Daí nasce também a dimensão “autobiográfica” deste exercício de escrita, no sentido em que Duras está longe de se fixar na pergunta clássica: “Como escrever para que, da escrita, nasça um filme?” Hiroshima, Meu Amor é também uma obra sobre a arte difícil, porventura transparente mas indecifrável, de construir um mundo a partir da escrita. Num apêndice dedicado àquilo que aconteceu em Nevers, Duras entrega a primeira pessoa do texto à sua personagem e fá-la dizer o escândalo existencial do amor: “O seu corpo tornara-se o meu, já não conseguia distingui-los. Transformara-me na negação viva da razão. E todas as razões que pudessem opor a esta falta de razão, eu tê-las-ia varrido, e de que maneira: como castelos de cartas, como razões puramente imaginárias, justamente. Que me atirem a primeira pedra aqueles que nunca foram despojados de si próprios. Já não tinha outra pátria senão o próprio amor.”

Podemos parafrasear o título de um livro de entrevistas de Duras com Dominique Noguez, La Couleur des Mots, publicado postumamente (Éditions Benoît Jacob, 2001). Há uma energia na “cor das palavras” que liberta a escrita de qualquer caução enigmática ou esotérica, contemplando e partilhando a nudez da “vida material” — o que, bem entendido não é estranho ao facto de, em 1987, Duras ter publicado um livro sobre “este vaivém entre mim e mim, entre mim e os leitores neste tempo que nos é comum”, a que chamou A Vida Material (tradução de Tereza Coelho, ed.
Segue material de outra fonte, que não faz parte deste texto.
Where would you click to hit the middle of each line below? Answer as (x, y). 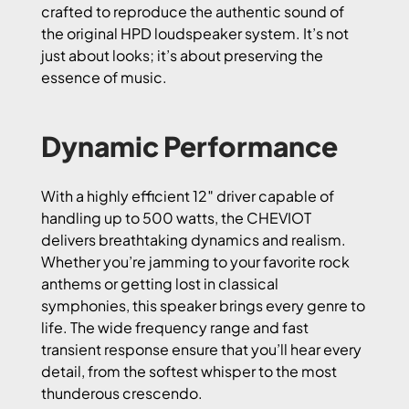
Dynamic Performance (189, 146)
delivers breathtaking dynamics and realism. (194, 239)
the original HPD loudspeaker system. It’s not (195, 33)
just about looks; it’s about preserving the (182, 55)
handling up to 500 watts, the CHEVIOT (176, 217)
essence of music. (104, 77)
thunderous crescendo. (122, 393)
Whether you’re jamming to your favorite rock (195, 261)
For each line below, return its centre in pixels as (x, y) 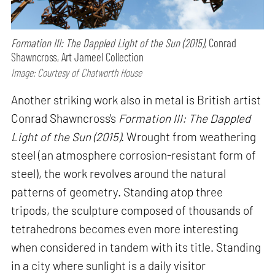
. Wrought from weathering (189, 136)
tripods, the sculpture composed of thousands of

Difel).

No epílogo escrito para as entrevistas com Noguez, esses são elementos de uma solidão primordial, dita de modo singularmente concreto, isto é, material: “A palavra que me provoca mais horror na língua francesa e, creio, em todas as línguas, é a palavra ‘sonho’. Nunca sonhei, é por isso que escrevi.”